A skateboarder shoots off a ramp with a velocity of 6.5 m/s, directed at an angle of 63° above the horizontal. The end of the ramp is 1.5 m above the ground. Let the x axis be parallel to the ground, the +y direction be vertically upward, and take as the origin the point on the ground directly below the top of the ramp.

(a) How high above the ground is the highest point that the skateboarder reaches?

(b) When the skateboarder reaches the highest point, how far is this point horizontally from the end of the ramp?

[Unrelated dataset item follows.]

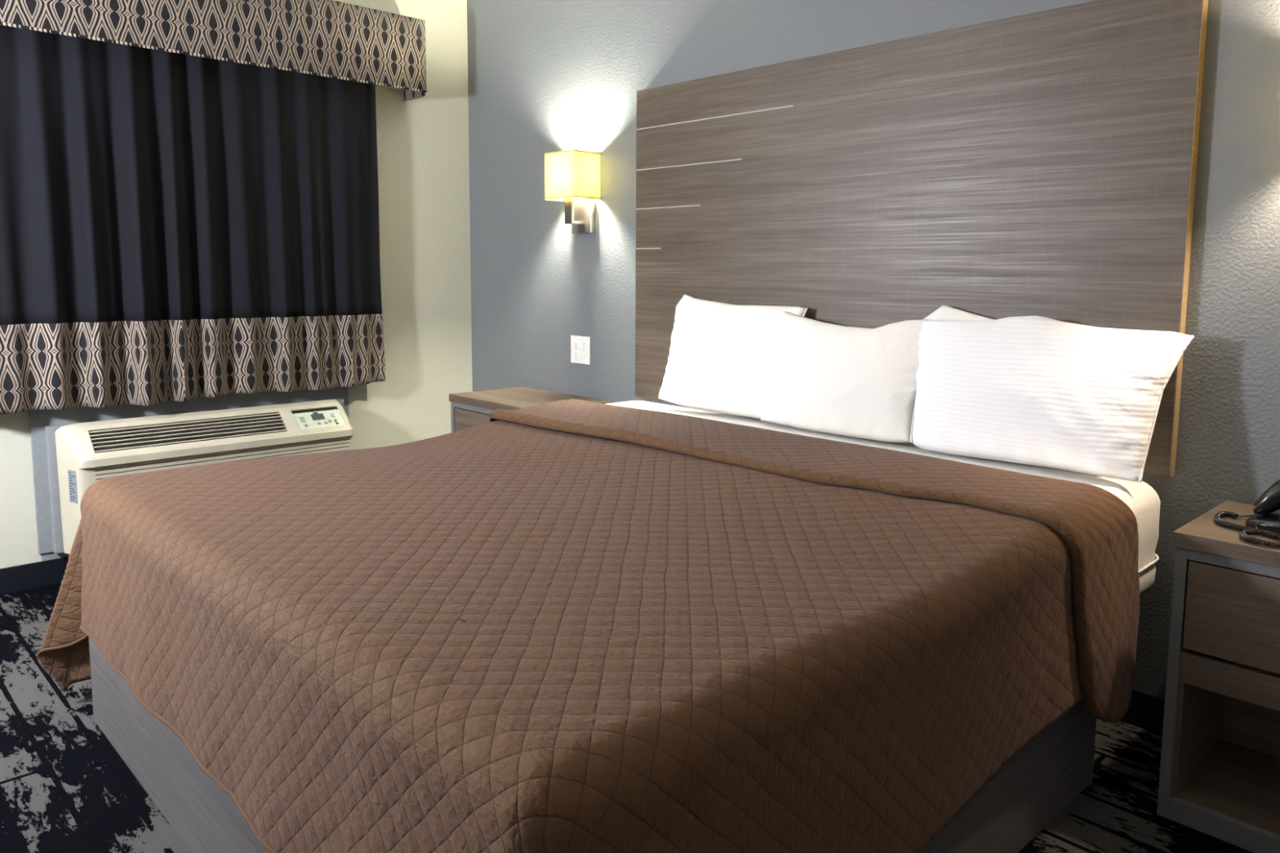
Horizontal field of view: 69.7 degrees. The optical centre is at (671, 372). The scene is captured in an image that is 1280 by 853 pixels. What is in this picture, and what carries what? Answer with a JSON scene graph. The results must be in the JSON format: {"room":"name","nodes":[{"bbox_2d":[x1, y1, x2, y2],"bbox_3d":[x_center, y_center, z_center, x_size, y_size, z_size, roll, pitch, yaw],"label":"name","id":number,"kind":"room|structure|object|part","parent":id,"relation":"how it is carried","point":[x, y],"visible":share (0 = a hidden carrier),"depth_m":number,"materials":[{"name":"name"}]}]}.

(a) The vertical rise H can be determined by requiring that the vertical portion of the kinetic energy, (1/2)M*(V sin 63)^2, be converted to potential energy M g H.

H = (1/2)(V sin63)^2/g
Add H to the initial platform height, 1.5 m, for the highest point elevation above ground.
(b) Multiply the time to reach maximum height (zero vetical velocity), (Vsin63)/g, by the horizontal velocity component, V cos63.

X = (V^2/g)sin63 cos63

To solve both parts of the problem, we can break down the skateboarder's motion into horizontal and vertical components. Let's start with part (a).

(a) To determine how high above the ground the skateboarder reaches, we need to find the maximum height of the projectile's trajectory.

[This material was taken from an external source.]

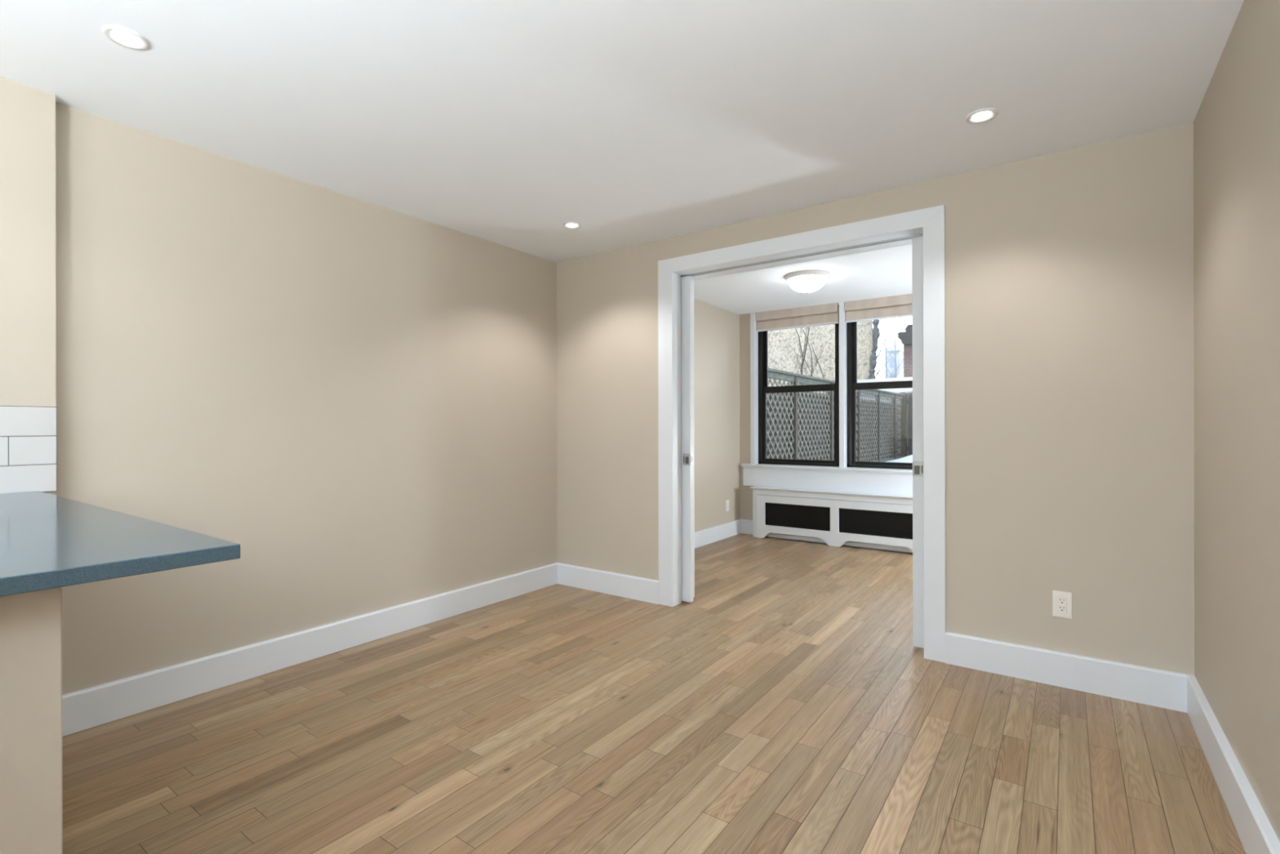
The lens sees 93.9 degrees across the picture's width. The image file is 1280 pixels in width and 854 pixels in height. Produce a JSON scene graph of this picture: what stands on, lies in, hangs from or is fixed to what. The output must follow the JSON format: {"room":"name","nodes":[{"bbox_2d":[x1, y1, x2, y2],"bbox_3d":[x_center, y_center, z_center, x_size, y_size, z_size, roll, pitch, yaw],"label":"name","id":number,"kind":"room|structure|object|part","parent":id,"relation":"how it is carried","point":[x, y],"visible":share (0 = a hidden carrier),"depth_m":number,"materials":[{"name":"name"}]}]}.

The initial velocity of the skateboarder is given as 6.5 m/s at an angle of 63° above the horizontal. We can decompose this velocity into its horizontal and vertical components.

The horizontal component (Vx) can be calculated using the equation Vx = V * cos(θ), where V represents the initial velocity and θ represents the angle above the horizontal. Let's plug in the values and calculate it.

Vx = 6.5 m/s * cos(63°) = 6.5 m/s * 0.447 = 2.91 m/s (rounded to two decimal places)

Next, we need to find the vertical component (Vy) using the equation Vy = V * sin(θ).

Vy = 6.5 m/s * sin(63°) = 6.5 m/s * 0.894 = 5.84 m/s (rounded to two decimal places)

At the highest point, the vertical velocity component (Vy) will be zero, as the skateboarder momentarily stops moving upward before descending.

Using the equation Vy^2 = V0y^2 + 2 * a * Δy, where Vy represents the final vertical velocity, V0y represents the initial vertical velocity, a represents the acceleration due to gravity (-9.8 m/s^2), and Δy represents the change in height.

Since Vy is zero, we can rewrite the equation as 0 = (5.84 m/s)^2 + 2 * (-9.8 m/s^2) * Δy.

Now we can solve for Δy, the change in height.

(5.84 m/s)^2 = 2 * (-9.8 m/s^2) * Δy

34.06 m^2/s^2 = -19.6 m/s^2 * Δy

Δy = 34.06 m^2/s^2 / (-19.6 m/s^2) = -1.74 m

Since we are looking for the height above the ground, Δy is negative because it is below the ramp.

Therefore, the highest point above the ground that the skateboarder reaches is 1.5 m - 1.74 m = -0.24 m (rounded to two decimal places).

(b) To determine the horizontal distance from the end of the ramp to the highest point, we can use the equation Δx = Vx * t, where Δx represents the horizontal displacement and t represents the time it takes for the skateboarder to reach the highest point.

To find t, we can use the equation Vy = V0y + a * t, where Vy represents the final vertical velocity, V0y represents the initial vertical velocity, a represents the acceleration due to gravity (-9.8 m/s^2), and t represents the time.

Since Vy is zero at the highest point, we can rewrite the equation as 0 = 5.84 m/s + (-9.8 m/s^2) * t.

Solving for t:

5.84 m/s = (-9.8 m/s^2) * t

t = 5.84 m/s / (-9.8 m/s^2) = -0.595 s (rounded to three decimal places)

Since we are only concerned with the magnitude of time, t is positive. Therefore, t = 0.595 s.

Now we can calculate Δx using the horizontal component Vx and time t.

Δx = 2.91 m/s * 0.595 s = 1.73 m (rounded to two decimal places)

Therefore, when the skateboarder reaches the highest point, the horizontal distance from the end of the ramp is approximately 1.73 meters.